Second, God has never seen some people as holy and others as profane. God has never seen some people as clean and some as unclean. Rabbi Jonathan Sacks in his book, Not in God’s Name, writes that God has shown particular love for God’s chosen people, the Jews, in a way that does not negate love for other groups of people. God loves all people while granting specific missions of love to particular groups of people. God loves us because love invites us into a relationship with the God of our understanding. The prophets in the Hebrew bible proclaimed Jesus’ message before he ever arrived on earth: God wants our hearts not our ritual and sacrifice. Christianity is about cultivating a heart devotion for God that is so deep that we love our enemies and pray for those who persecute us. Christians have a specific mission of love and so do every religious tradition.
So, God is love and God is inclusive. Steven Shakespeare and Hugh Rayment-Pickard in their book, The Inclusive God, write, “The inclusiveness of God refers to her nature, rather than to one of her characteristics. It’s one thing to say God is ‘all-loving’, but something rather different to say ‘God is love’: the first statement posits an attribute, the second asserts identity. Love isn’t something God possesses along with lots of other things-it’s who she is. So with inclusion: God is inclusive.” (103)

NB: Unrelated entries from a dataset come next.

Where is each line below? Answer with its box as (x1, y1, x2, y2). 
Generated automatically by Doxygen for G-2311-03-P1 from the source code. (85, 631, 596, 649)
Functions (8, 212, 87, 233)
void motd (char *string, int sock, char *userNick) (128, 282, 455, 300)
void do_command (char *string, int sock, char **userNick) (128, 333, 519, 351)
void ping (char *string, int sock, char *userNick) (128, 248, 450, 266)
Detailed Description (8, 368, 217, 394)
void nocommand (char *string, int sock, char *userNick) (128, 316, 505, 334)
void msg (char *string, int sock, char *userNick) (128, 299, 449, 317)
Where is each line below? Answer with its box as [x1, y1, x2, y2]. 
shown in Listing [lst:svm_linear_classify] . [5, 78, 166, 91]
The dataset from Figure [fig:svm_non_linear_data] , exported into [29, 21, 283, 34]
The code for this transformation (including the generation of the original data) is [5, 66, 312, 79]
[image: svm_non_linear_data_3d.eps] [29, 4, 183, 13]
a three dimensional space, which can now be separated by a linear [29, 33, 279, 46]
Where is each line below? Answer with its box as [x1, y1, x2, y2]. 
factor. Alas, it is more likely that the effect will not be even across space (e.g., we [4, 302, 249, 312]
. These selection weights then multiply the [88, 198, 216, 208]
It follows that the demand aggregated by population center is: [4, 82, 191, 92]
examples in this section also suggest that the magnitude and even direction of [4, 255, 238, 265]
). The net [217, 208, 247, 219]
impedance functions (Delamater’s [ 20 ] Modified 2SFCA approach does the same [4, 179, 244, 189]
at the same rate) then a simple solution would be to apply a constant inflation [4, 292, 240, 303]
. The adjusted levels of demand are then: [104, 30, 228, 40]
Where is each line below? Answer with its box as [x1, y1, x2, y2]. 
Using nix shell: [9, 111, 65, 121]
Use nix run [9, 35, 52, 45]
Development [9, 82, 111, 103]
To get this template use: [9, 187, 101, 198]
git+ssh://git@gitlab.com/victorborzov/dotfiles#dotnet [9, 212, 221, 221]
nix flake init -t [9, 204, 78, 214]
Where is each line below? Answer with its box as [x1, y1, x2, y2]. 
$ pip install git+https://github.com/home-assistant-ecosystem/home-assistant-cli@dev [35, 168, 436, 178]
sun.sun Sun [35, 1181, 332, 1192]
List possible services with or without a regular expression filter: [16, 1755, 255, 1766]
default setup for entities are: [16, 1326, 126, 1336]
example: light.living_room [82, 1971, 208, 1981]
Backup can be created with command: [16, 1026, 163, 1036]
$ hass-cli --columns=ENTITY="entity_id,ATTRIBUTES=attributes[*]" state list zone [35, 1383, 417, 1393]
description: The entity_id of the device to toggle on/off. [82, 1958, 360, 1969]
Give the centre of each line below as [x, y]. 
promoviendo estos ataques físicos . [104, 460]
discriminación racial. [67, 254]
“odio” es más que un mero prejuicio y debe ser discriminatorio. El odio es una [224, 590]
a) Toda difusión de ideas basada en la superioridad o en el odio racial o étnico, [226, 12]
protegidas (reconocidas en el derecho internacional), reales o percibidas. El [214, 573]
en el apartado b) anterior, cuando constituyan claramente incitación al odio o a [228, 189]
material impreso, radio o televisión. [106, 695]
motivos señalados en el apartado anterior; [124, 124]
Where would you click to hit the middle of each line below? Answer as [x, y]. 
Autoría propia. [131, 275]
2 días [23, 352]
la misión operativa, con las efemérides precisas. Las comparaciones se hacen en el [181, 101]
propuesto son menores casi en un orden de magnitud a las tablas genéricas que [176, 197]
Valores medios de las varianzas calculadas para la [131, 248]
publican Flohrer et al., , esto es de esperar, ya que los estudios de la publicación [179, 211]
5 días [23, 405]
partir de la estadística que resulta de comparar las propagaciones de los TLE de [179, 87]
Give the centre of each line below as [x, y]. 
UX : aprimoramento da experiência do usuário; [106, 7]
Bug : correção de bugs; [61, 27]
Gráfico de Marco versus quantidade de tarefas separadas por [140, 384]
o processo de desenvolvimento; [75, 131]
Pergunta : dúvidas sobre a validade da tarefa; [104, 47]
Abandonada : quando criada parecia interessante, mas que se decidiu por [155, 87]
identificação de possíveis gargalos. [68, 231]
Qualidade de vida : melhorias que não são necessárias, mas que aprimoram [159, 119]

Christians have forgotten God’s nature, the message of Jesus, and instead claimed an exclusive relationship with God who is not only in a special relationship with Christians, but does not offer relationship to those outside of the Christian tradition. We have staked our claim on God and everlasting life instead of embracing what is would mean to be like God: loving and inclusive.
We forgot that the reason for the season was you no matter how you locate yourself on the religious/nonreligious landscape.
Jesus’ message is that God is in you and God is beyond you. God is the wisdom that guides you and the longing you feel to be fully loved and this longing brings you back to the discovery that God has never left you, but is the Love you find deep within.
Teresa of Avila writes, “The important thing is not to think much, but to love much, and so to do whatever best awakens you to love.”
This holiday season, may you do whatever best awakens you to Love!